I first “met” David Good about two decades ago through his father’s book, Into The Heart: One Man’s Pursuit of Love and Knowledge Among the Yanomami. David is the son of anthropologist Kenneth Good, who married Yarima, from a Yanomami tribe, and brought her to live with him in New Jersey. They had three children (David is the oldest) before Yarima decided she could no longer live cut off from her own people, and decided to return to her tribe in the rainforest of Venezuela. David was only five years old when his mother left.

I read Into The Heart multiple times, and pored over the pictures: Yarima in the rainforest, almost naked, face painted and decorated with sticks; Yarima in New Jersey, wearing Western clothes, her hair permed; Kenneth Good in the jungle, a huge, hairy white man in his underwear, among the compact, tan Yanomami; Kenneth Good, college professor in New Jersey, hanging out with his cross-cultural family. I was fascinated by the story of two people from very different backgrounds learning about and reacting to each other’s worlds, and trying to create a life together. I also wondered how the children would fare. Now, with David Good’s book (The Way Around: Finding My Mother and Myself Among the Yanomami) I finally have an answer.

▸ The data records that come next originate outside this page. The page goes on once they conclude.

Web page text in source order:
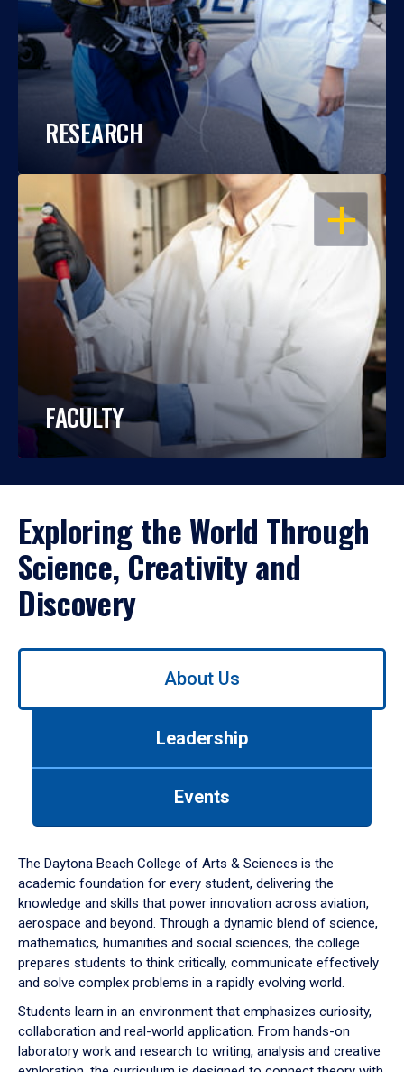
RESEARCH
OPEN
FACULTY
Exploring the World Through
Science, Creativity and
Discovery
Use
down
arrow
to
About Us
Leadership
Events
The Daytona Beach College of Arts & Sciences is the
academic foundation for every student, delivering the
knowledge and skills that power innovation across aviation,
aerospace and beyond. Through a dynamic blend of science,
mathematics, humanities and social sciences, the college
prepares students to think critically, communicate effectively
and solve complex problems in a rapidly evolving world.
Students learn in an environment that emphasizes curiosity,
collaboration and real-world application. From hands-on
laboratory work and research to writing, analysis and creative
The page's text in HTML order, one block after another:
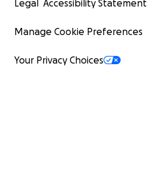
Legal Accessibility Statement
Manage Cookie Preferences
Your Privacy Choices
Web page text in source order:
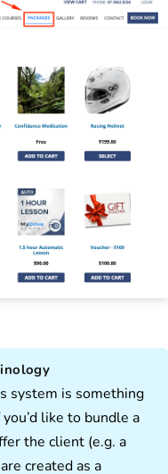
system is something
like to bundle a
the client (e.g. a
created as a
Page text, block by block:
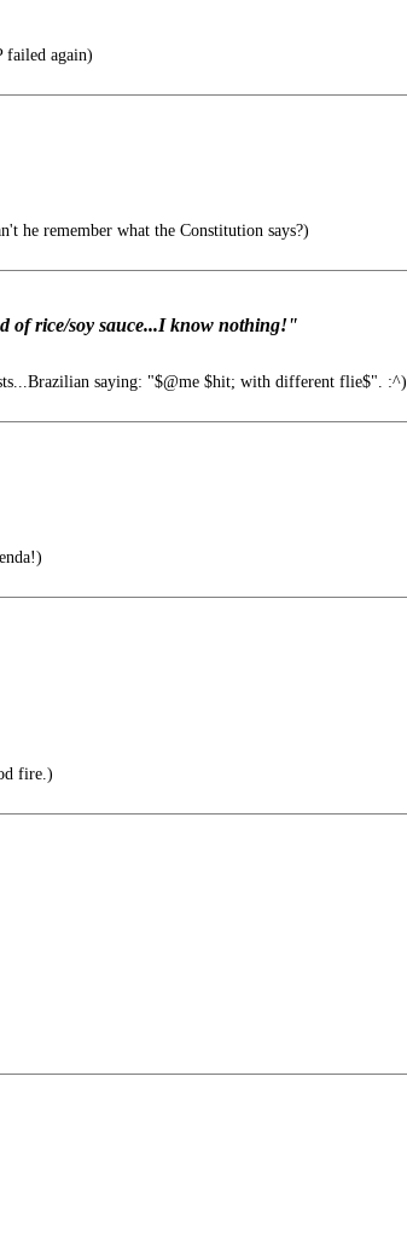
failed again)
he remember what the Constitution says?)
of rice/soy sauce...I know nothing!"
saying: "$@me $hit; with different flie$". :^)
fire.)
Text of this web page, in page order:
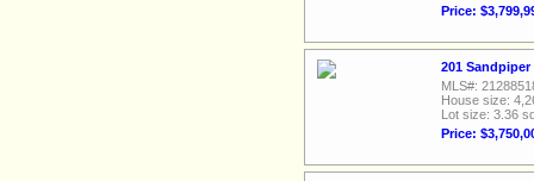
Price:
201 Sandpiper
MLS#:
House size:
Lot size: 3.36
Price:
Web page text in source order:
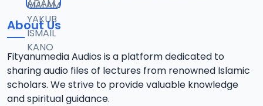
About Us
Fityanumedia Audios is a platform dedicated to
sharing audio files of lectures from renowned Islamic
scholars. We strive to provide valuable knowledge
and spiritual guidance.
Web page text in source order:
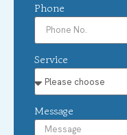
Phone
Service
Message
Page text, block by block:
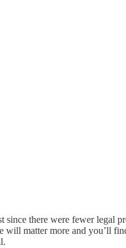
there were fewer legal
will matter more and you’ll
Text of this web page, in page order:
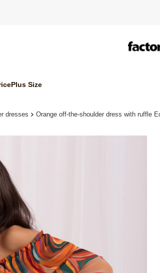
Plus Size
dresses Orange off-the-shoulder dress with ruffle
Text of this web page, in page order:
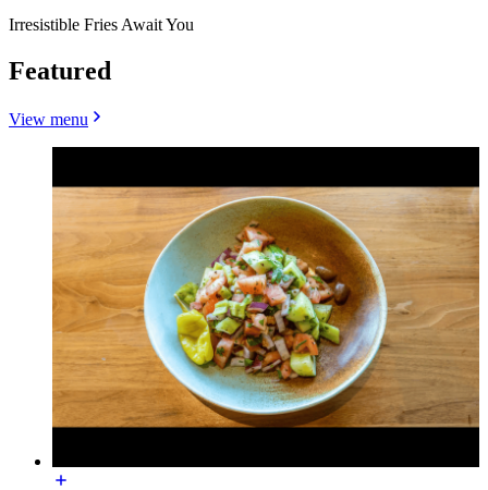
Irresistible Fries Await You
Featured
View menu
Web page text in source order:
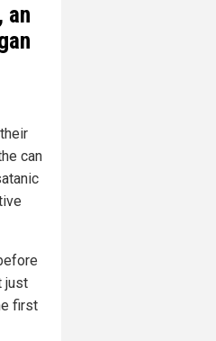
an
can
just
first
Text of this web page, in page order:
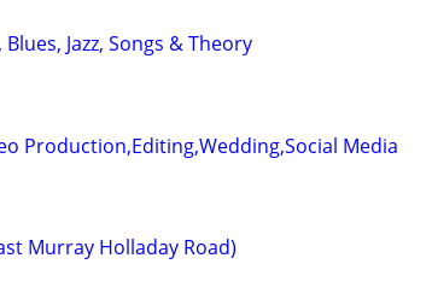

Once Yarima decided to stay in the rainforest, her American family had no contact with her. David was devastated, but tried to hide his pain as he was growing up in New Jersey and Pennsylvania. He even began telling people that his mother was dead. He longed to be a “typical” American boy, and was terrified of people finding out the truth: that his mother lived in a jungle and ate tarantulas. To numb his feelings, he drank heavily in high school. Finally, in college, he began to come to terms with his heritage and, once he graduated, decided to make a trip to the Amazon jungle to find his mother.

David finds not only his mother, but also his half-brother and many uncles, aunts, nieces and nephews. During his months in the jungle, he learns to fish, clear land, and shoot with a bow and arrow. He begins to re-learn the language. Despite the difficulties of living in the jungle (lots of bugs, flash storms, and unexpected injuries), he finds a feeling of deep peace and belonging.

Parts of this book are funny. When David arrived in his mother’s village, almost the first thing she did (after crying for joy) was to present him with two “wives”. These young women were already married to other men, but that was no barrier. The women tried to persuade him to perform his husbandly duty so he could give his mother a Yanomami grandchild. He tried just as hard to persuade them that, while he enjoyed their company, he wasn’t interested in being their husband.

This unique memoir sheds light in a compelling, poignant way on the underlying humanity we all share. David Good has set up an organization, The Good Project, dedicated to the cultural preservation of the Yanomami people.